Lemonade. Most of you probably have heard about this start-up, operating online only and founded by people from the IT world with zero insurance experience. According to Lemonade's statement, you can get a new policy within 3 minutes and receive a payment 1.5 minutes after a claim submission (their bot holds a record of 3 seconds spent on reviewing and paying the loss). Take a look on how a policy adjustment request is handled through their chatbot Maya.
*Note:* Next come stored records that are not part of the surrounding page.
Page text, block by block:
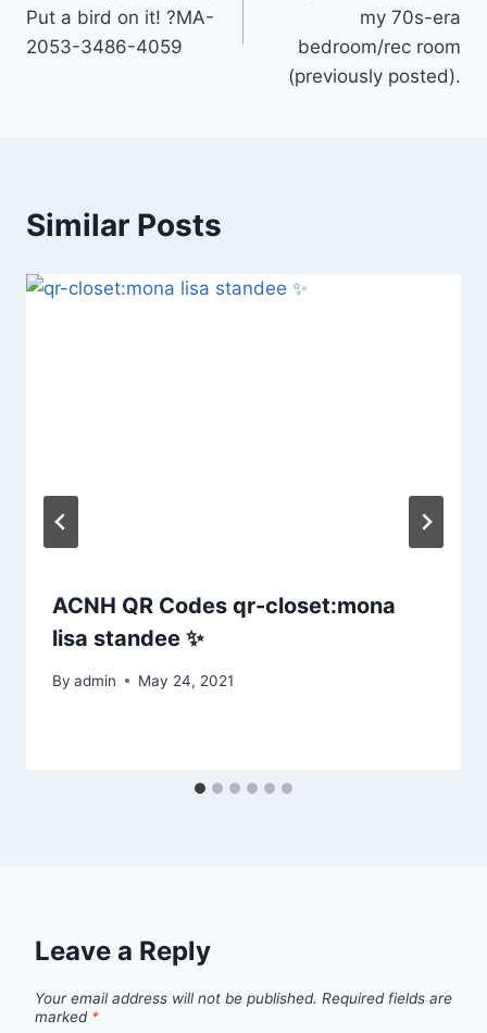
Put a bird on it! ?MA-
2053-3486-4059
my 70s-era
bedroom/rec room
(previously posted).
Similar Posts
ACNH QR Codes qr-closet:mona
lisa standee ✨
By admin May 24, 2021
Leave a Reply
Your email address will not be published. Required fields are
marked *
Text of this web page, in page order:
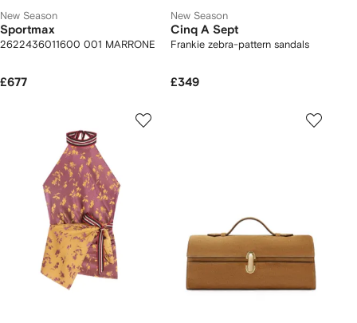
New Season
Sportmax
2622436011600 001 MARRONE
£677
New Season
Cinq A Sept
Frankie zebra-pattern sandals
£349

ReacFin. This Belgium-based consultancy with actuarial roots used NLP to develop a tool for French CCR Re, which transforms unstructured digital and image reinsurance treaty data into a structured dataset (limits, Lloyds references, exclusions and so on).

Gamalon. A natural language AI platform focused on automated communication with customers, analysis of their support tickets and feedback from open-ended surveys.

Health Fidelity. Produces risk adjustment tools for insurers, trained on thousands of medical documents and health insurance claims. The latter have a flag showing if a claim was fraudulent or not, which helps insurers to determine fraud among their own clients.

Accenture. This consultancy developed a software product named Machine Learning Text Analyzer (MALTA). It promises to dig into all the incoming text an insurer receives through various channels – emails, chats, HR tickets, support forms, etc – analyse it, classify it and trigger specific processes set-up for a particular subject or point the data flow to the correct agent.

Taiger. Created a virtual assistant to take care of clients’ onboarding (including policy choice and recognition of uploaded documents) and claims handling (including recognition of claim application forms and extraction of important information from them). The company claims 75% reduction of total costs was achieved after deployment of their tool at “one of the largest insurance providers in Europe”.

NLP can be of help in detecting claims that are potentially liable to subrogation, social media analysis in order to get early insights on claims from the company’s portfolio (especially useful for corporate insurance) and many other tasks involving various forms of text as an object of analysis.

Is it worth the hassle?

According to MarketsandMarkets’ research, the NLP market will keep increasing and by 2021 will be worth USD$16 billion.

In turn, insurance companies that are capable of controlling and analysing the continuously-growing pool of unstructured data will certainly gain a strong competitive advantage in conquering this industry.